##### PROVIDED DATA

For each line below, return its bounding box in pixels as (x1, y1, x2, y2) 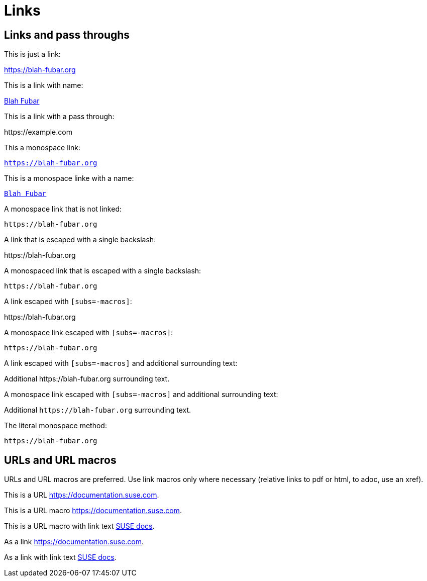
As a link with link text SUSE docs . (4, 553, 117, 562)
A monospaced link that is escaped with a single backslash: (4, 266, 201, 275)
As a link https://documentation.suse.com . (4, 537, 144, 546)
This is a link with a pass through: (4, 112, 115, 121)
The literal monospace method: (4, 421, 107, 430)
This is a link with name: (4, 81, 83, 90)
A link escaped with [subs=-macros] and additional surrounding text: (4, 359, 238, 368)
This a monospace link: (4, 143, 80, 152)
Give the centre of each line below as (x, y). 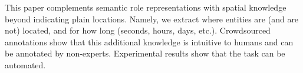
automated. (25, 64)
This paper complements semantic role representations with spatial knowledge (146, 7)
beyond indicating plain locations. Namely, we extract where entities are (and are (152, 19)
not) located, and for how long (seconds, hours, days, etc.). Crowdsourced (138, 30)
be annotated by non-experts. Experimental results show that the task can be (145, 53)
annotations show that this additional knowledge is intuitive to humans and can (149, 42)
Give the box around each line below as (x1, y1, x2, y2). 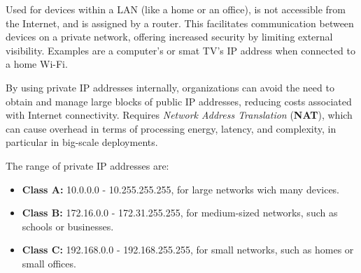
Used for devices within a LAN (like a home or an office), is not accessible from (6, 2, 346, 16)
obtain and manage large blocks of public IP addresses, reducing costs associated (6, 94, 352, 108)
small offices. (22, 256, 76, 270)
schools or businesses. (22, 219, 114, 233)
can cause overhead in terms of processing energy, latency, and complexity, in (6, 121, 337, 135)
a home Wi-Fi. (6, 57, 68, 71)
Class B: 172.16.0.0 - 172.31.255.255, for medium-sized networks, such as (22, 205, 338, 220)
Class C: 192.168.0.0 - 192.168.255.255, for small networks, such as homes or (22, 242, 354, 257)
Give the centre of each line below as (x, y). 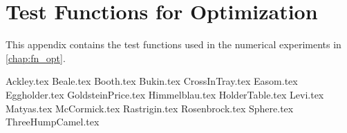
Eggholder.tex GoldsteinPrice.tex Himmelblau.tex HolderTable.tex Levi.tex (165, 94)
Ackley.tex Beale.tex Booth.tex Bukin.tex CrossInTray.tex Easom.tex (152, 81)
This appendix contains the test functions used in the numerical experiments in (173, 44)
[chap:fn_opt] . (36, 58)
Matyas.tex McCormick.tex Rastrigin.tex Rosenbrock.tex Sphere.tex (150, 108)
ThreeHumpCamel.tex (53, 122)

##########

WHAT THIS TASK INVOLVES
Take every line above that includes "Class" and list it.

ANSWER BOX
Class B: 172.16.0.0 - 172.31.255.255, for medium-sized networks, such as (22, 205, 338, 220)
Class C: 192.168.0.0 - 192.168.255.255, for small networks, such as homes or (22, 242, 354, 257)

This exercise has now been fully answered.